In a time when everything is being rebooted, movies and games have been cashing in on safe bets and taking advantage of nostalgia and optimism. Unfortunately, iterations often fail to improve upon the past, either being unsuccessful at the delicate balancing act of old and new features or changing the games into something entirely different. Even worse than being converted into a different genre is the constant comparison to a favorite game from generations past. The worst offender is GoldenEye 007 for the Nintendo 64. Not only has it prevented the Bond games from resembling the movies in any way, but it has turned the clever spy with the coolest gadget cache on the planet into an all-too-replaceable super soldier with an itchy trigger finger.
There have been plenty of games since, but the comparisons were inescapable. Games that strayed from the first-person perspective or that stuck too closely to the movie’s narrative were often viewed as steps backward from the greatness of GoldenEye. A third-person game based on the film Tomorrow Never Dies was developed after GoldenEye. Critics trampled on the game. It was different from its predecessor in every way, and didn’t even include a multiplayer mode. After the ratings for the next three first-person shooters had started to fall, developers attempted another third-person game in 2004.
As the movies filled with set pieces and explosions, so did the games, but the movies still kept Bond’s kill count low. Unfortunately, in the games the option to run or use ingenuity and a watch laser don’t seem as broadly appealing as tight corridors and gunplay. The games always rewarded the player for finding sneaky ways into buildings or using your gadgets to evade sentries, but these were in the quiet moments between things going boom. James becomes less of a super spy and more like a super soldier. Even in the N64 classic, gamers could kill more enemies in a single mission than Bond does in the entire film.

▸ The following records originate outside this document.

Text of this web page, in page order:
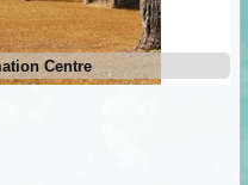
Centre
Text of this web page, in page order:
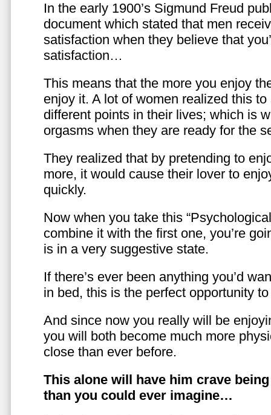
In the early 1900’s Sigmund Freud
document which stated that men
satisfaction when they believe that
satisfaction…
This means that the more you enjoy
enjoy it. A lot of women realized this
different points in their lives; which is
orgasms when they are ready for the
They realized that by pretending to
more, it would cause their lover to
quickly.
Now when you take this
combine it with the first one, you’re
is in a very suggestive state.
If there’s ever been anything you’d
in bed, this is the perfect opportunity
And since now you really will be
you will both become much more
close than ever before.
This alone will have him crave
than you could ever imagine…
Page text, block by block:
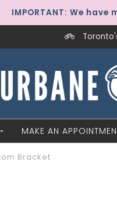
IMPORTANT: We
MAKE AN
Bracket
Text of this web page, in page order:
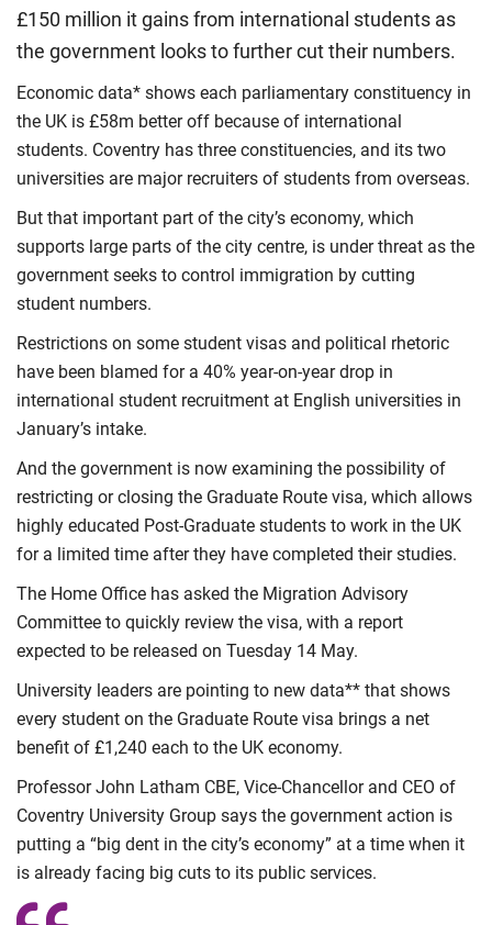
£150 million it gains from international students as
the government looks to further cut their numbers.
Economic data* shows each parliamentary constituency in
the UK is £58m better off because of international
students. Coventry has three constituencies, and its two
universities are major recruiters of students from overseas.
But that important part of the city’s economy, which
supports large parts of the city centre, is under threat as the
government seeks to control immigration by cutting
student numbers.
Restrictions on some student visas and political rhetoric
have been blamed for a 40% year-on-year drop in
international student recruitment at English universities in
January’s intake.
And the government is now examining the possibility of
restricting or closing the Graduate Route visa, which allows
highly educated Post-Graduate students to work in the UK
for a limited time after they have completed their studies.
The Home Office has asked the Migration Advisory
Committee to quickly review the visa, with a report
expected to be released on Tuesday 14 May.
University leaders are pointing to new data** that shows
every student on the Graduate Route visa brings a net
benefit of £1,240 each to the UK economy.
Professor John Latham CBE, Vice-Chancellor and CEO of
Coventry University Group says the government action is
putting a “big dent in the city’s economy” at a time when it
is already facing big cuts to its public services.

What the franchise needs is change. A different change. It’s shifted too far toward the bombastic firefights of Call of Duty and Battlefield. In order to create a more authentic experience, 007 games should be modeled after Metal Gear Solid, Deus Ex and Dishonored. The players are given the same amount of tools as any other action game, but create scenarios in which an entire game can be completed without a single kill. Not only does it more closely resemble what Bond actually does, but it increases replayability far more than a tacked on multiplayer mode. Developers need to turn their back on nostalgia and whatever sales guarantee comes with a Call of Duty clone and make an engrossing game that does the Bond brand justice.

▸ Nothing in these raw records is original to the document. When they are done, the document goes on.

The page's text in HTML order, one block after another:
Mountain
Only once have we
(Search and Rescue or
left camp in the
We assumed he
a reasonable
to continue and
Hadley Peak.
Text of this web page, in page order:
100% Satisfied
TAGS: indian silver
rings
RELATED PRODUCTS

GoldenEye showed us that movie games don’t have to be terrible. It brought great multiplayer shooting to our couches and made us feel like an MI6 agent through its incredible single player mode. The remakes ended up disappointing us and the original stories like “GoldenEye from the enemy’s perspective” from Rogue Agent fell short of their potential. So long as 007 games give us a machine gun and tons of nameless soldiers to shoot, the less Bond-like the players become. Exciting stealth games have been developed since and allow the player to use guns or knives as a backup when they are spotted. It is not like that developers don’t know how to make a good spy game. Plenty do, but they lack the popularity that FPS games enjoy because stealth games are often more difficult and feature slower gameplay. As long as consumers keep buying the imitations, developers won’t make the Bond game that is deserving of the 007 title.